- Meads Location within the state of Kentucky Meads Meads (the United States)
- Coordinates: 38°24′45″N 82°42′33″W﻿ / ﻿38.41250°N 82.70917°W
- Country: United States
- State: Kentucky
- County: Boyd
- Time zone: UTC-5 (Eastern (EST))
- • Summer (DST): UTC-4 (EDT)

= Meads, Kentucky =

Unincorporated community in Kentucky, United States

Meads is an unincorporated community in Boyd County, Kentucky, United States. It is located along the U.S. Highway 60 corridor south of Ashland.

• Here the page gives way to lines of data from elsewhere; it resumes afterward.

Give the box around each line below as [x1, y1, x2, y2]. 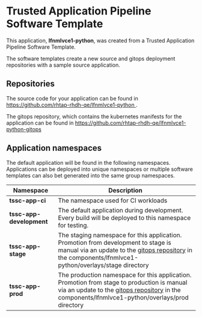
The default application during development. [58, 206, 183, 214]
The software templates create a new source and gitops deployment [6, 55, 176, 62]
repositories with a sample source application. [6, 61, 120, 69]
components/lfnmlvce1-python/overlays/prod [58, 293, 189, 301]
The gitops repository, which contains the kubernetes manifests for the [6, 112, 182, 120]
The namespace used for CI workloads [58, 196, 168, 205]
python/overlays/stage [58, 260, 122, 269]
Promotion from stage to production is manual [58, 278, 188, 286]
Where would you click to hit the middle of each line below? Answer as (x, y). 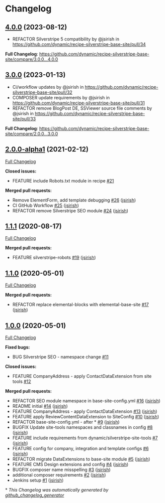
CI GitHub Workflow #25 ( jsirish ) (46, 205)
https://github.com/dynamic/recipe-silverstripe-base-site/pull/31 (79, 103)
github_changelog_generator (35, 495)
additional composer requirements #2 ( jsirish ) (59, 475)
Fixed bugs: (18, 347)
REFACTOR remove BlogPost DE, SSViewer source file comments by (82, 108)
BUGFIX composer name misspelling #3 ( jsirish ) (61, 470)
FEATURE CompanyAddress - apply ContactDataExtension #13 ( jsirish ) (85, 411)
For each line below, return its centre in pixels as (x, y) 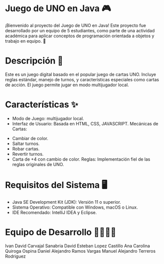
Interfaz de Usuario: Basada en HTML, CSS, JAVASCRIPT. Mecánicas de (85, 123)
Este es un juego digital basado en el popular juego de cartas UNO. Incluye (81, 74)
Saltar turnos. (26, 144)
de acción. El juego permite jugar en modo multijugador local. (67, 85)
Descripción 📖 (34, 61)
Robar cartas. (26, 148)
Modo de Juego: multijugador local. (48, 118)
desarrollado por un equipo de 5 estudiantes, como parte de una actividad (80, 30)
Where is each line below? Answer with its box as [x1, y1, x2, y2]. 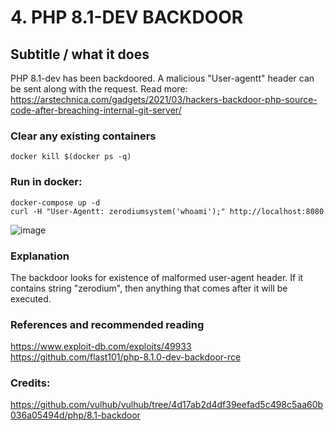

Meads is centered on the junction of U.S. Route 60, Kentucky Route 538 and Mead-Springer Road. It was named for the long closed Mead's station, a train station and general store located on the C&O(now CSX) railroad that still runs through the community. Very little if anything remains of the original community besides the railroad and a few homes. With the upgrading of U.S. 60 beginning in the early 1970s, new growth began to happen at Meads, as it was reborn as a suburb of Ashland. In 1974 a large subdivision named Rockdale was developed on the hills above Meads, with several hundred tract homes. In 1991, Mead Station Plaza was constructed with over 20 commercial units and serves the nearby communities along U.S. 60. Several other commercial units have followed suit in recent years. Meads is a part of the Huntington-Ashland Metropolitan Statistical Area (MSA). As of the 2010 census, the MSA had a population of 287,702. New definitions from February 28, 2013, placed the population at 363,000.